Ya a comienzos del siglo XX existían muchos adictos cuyos excesos con el poderoso alcaloide se mantuvieron a la sombra gracias a sus supuestas propiedades curativas. "No debió ser fácil llevar una doble vida, siendo un médico distinguido en público y, al mismo tiempo, un consumidor de cocaína que sufre el abuso en privado", reconoce Markel. El escritor escocés Sir Arthur Conan Doyle forma parte de ese grupo y, aunque nunca habló abiertamente de la droga, dio pistas de su hábito en sus relatos. Sherlock Holmes, el personaje que lo hizo famoso, considerado su álter ego, tenía por costumbre inyectarse una solución de cocaína al 7 por ciento cuando no tenía casos interesantes que investigar. Su fiel compañero, el doctor Watson, temía que afectara su desempeño intelectual y, por eso, le pedía que no la siguiera usando.
 
A medida que la droga era estigmatizada, los gobiernos incrementaban sus controles.

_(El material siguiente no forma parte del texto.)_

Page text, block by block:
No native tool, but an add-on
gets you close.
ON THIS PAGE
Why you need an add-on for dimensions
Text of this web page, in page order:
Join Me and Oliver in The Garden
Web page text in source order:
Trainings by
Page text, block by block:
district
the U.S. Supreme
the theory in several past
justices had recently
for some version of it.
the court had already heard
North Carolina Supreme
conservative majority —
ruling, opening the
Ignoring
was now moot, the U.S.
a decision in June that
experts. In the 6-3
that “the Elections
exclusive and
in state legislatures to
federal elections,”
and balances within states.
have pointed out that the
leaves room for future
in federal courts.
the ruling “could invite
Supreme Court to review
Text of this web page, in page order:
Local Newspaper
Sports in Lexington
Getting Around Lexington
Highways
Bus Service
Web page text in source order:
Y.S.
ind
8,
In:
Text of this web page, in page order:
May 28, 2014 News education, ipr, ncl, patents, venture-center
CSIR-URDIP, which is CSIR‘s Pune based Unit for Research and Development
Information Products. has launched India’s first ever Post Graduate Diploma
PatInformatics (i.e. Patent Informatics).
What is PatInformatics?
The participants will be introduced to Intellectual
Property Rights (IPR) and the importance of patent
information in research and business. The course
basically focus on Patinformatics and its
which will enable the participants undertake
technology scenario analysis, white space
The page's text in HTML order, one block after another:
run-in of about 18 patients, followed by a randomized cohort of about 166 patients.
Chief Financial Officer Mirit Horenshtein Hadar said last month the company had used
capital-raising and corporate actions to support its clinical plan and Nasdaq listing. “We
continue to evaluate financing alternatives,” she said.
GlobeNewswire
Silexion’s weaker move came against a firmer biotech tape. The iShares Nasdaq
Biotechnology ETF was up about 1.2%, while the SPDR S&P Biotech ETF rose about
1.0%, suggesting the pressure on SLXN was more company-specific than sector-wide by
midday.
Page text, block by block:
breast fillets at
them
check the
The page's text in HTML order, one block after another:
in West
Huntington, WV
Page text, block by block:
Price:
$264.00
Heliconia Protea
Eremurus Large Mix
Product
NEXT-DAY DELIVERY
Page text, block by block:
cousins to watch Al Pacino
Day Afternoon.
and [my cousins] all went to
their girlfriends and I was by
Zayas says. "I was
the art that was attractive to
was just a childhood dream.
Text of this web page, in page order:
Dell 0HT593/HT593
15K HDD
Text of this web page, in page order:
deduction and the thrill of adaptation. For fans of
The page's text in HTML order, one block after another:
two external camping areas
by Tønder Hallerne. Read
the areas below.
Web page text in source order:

Años después de que Freud logró hacerse a un nombre, enfrentó un sinnúmero de críticas por la costumbre que adquirió cuando apenas empezaba su carrera. Ha habido todo un debate alrededor de la influencia que el polvo blanco tuvo sobre su obra, pero la mayoría de los expertos coincide en que su período más brillante llegó después de que la abandonó. Como él mismo lo reconoció al final de sus días, seguramente como una forma de exculpar su pasado, "el estudio de la cocaína fue una distracción que estaba ansioso por concluir".